Probability per unit length for some more interesting harmonic oscillator states.

Suppose we form the wavefunction for a superposition of all the normalizable states

\begin{aligned}u(x,t) = \sum_n A_n H_n(\xi) e^{-\xi^2/2} e^{-i E_n t/\hbar}\end{aligned} \hspace{\stretch{1}}(2.6)

Here it is assumed that the A_n coefficients yield unit probability

\begin{aligned}\int {\left\lvert{u(x,0)}\right\rvert}^2 dx = \sum_n {\left\lvert{A_n}\right\rvert}^2 = 1\end{aligned} \hspace{\stretch{1}}(2.7)

For the impure state of 2.6 we have for the probability density

\begin{aligned}{\left\lvert{u}\right\rvert}^2&=\sum_{m,n}A_n A_m^{*} H_n(\xi) H_m(\xi) e^{-\xi^2} e^{-i (E_n - E_m)t_0/\hbar} \\ &=\sum_n{\left\lvert{A_n}\right\rvert}^2 (H_n(\xi))^2 e^{-\xi^2}+\sum_{m \ne n}A_n A_m^{*} H_n(\xi) H_m(\xi) e^{-\xi^2} e^{-i (E_n - E_m)t_0/\hbar} \\ &=\sum_n{\left\lvert{A_n}\right\rvert}^2 (H_n(\xi))^2 e^{-\xi^2}+\sum_{m \ne n}A_n A_m^{*} H_n(\xi) H_m(\xi) e^{-\xi^2} e^{-i (E_n - E_m)t_0/\hbar} \\ &=\sum_n{\left\lvert{A_n}\right\rvert}^2 (H_n(\xi))^2 e^{-\xi^2}+\sum_{m < n}H_n(\xi) H_m(\xi)\left(A_n A_m^{*}e^{-\xi^2} e^{-i (E_n - E_m)t_0/\hbar}+A_m A_n^{*}e^{-\xi^2} e^{-i (E_m - E_n)t_0/\hbar}\right) \\ &=\sum_n{\left\lvert{A_n}\right\rvert}^2 (H_n(\xi))^2 e^{-\xi^2}+2 \sum_{m < n}H_n(\xi) H_m(\xi)e^{-\xi^2}\Re \left(A_n A_m^{*}e^{-i (E_n - E_m)t_0/\hbar}\right) \\ &=\sum_n{\left\lvert{A_n}\right\rvert}^2 (H_n(\xi))^2 e^{-\xi^2}  \\ &\quad+2 \sum_{m < n}H_n(\xi) H_m(\xi)e^{-\xi^2}\left(\Re ( A_n A_m^{*} ) \cos( (n - m)\omega t_0)+\Im ( A_n A_m^{*} ) \sin( (n - m)\omega t_0)\right) \\ \end{aligned}

Evaluation at the point x = 0, we have

\begin{aligned}{\left\lvert{u(0,t_0)}\right\rvert}^2=\sum_n{\left\lvert{A_n}\right\rvert}^2 (H_n(0))^2 +2 \sum_{m < n} H_n(0) H_m(0) \left( \Re ( A_n A_m^{*} ) \cos( (n - m)\omega t_0) +\Im ( A_n A_m^{*} ) \sin( (n - m)\omega t_0)\right)\end{aligned} \hspace{\stretch{1}}(2.8)

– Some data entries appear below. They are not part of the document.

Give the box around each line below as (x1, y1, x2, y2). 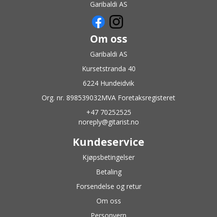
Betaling (95, 167, 122, 176)
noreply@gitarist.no (78, 117, 139, 126)
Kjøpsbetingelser (82, 152, 135, 162)
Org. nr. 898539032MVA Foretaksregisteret (42, 93, 175, 102)
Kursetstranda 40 (81, 63, 136, 73)
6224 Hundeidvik (83, 78, 134, 88)
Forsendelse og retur (76, 181, 141, 191)
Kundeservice (73, 135, 144, 149)

It is interesting that the probability per unit length only has time dependence for a mixed state.

For a pure state and its wavefunction u(x,t) = N_n H_n(\xi) e^{-\xi^2/2} e^{-i E_n t/\hbar} we have just

\begin{aligned}{\left\lvert{u(0,t_0)}\right\rvert}^2=N_n^2 (H_n(0))^2 = \frac{\alpha}{\sqrt{\pi} 2^n n!} H_n(0)^2\end{aligned} \hspace{\stretch{1}}(2.9)

This is zero for odd n. For even n is appears that (H_n(0))^2 may equal 2^n (this is true at least up to n=4). If that’s the case, we have for non-mixed states, with even numbered energy quantum numbers, at x=0 a probability per unit length value of {\left\lvert{u(0,t_0)}\right\rvert}^2 = \frac{\alpha}{\sqrt{\pi} n!}.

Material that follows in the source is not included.